(Task) Using the entries that follow, write out the line containing "4 Stars [268, 234]", the line containing "hardware and software", and every line between them, exactly and nothing else.

[Records from a collection]
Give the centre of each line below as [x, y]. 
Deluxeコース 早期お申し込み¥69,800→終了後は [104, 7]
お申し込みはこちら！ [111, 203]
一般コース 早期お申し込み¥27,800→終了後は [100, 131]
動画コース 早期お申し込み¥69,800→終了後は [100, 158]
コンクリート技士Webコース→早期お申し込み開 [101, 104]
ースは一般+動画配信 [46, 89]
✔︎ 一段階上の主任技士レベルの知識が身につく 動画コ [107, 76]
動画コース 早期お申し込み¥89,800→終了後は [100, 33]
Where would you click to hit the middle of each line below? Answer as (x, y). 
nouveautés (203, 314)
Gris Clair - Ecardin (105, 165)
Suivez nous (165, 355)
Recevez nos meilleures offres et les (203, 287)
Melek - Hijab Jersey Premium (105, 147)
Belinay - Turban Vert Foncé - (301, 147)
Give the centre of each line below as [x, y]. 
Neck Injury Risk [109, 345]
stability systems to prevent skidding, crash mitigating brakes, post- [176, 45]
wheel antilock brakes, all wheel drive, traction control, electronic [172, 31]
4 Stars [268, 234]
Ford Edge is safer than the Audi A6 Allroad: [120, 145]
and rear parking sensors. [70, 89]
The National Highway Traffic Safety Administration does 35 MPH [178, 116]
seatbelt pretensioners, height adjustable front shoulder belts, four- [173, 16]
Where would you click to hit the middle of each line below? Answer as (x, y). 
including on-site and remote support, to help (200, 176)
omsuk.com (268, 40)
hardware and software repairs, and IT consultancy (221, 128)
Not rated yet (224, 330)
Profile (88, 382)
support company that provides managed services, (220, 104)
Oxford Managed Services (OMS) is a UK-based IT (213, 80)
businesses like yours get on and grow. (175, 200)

(Answer to the problem)
4 Stars [268, 234]
Ford Edge is safer than the Audi A6 Allroad: [120, 145]
and rear parking sensors. [70, 89]
The National Highway Traffic Safety Administration does 35 MPH [178, 116]
seatbelt pretensioners, height adjustable front shoulder belts, four- [173, 16]
Where would you click to hit the middle of each line below? Answer as (x, y). 
including on-site and remote support, to help (200, 176)
omsuk.com (268, 40)
hardware and software repairs, and IT consultancy (221, 128)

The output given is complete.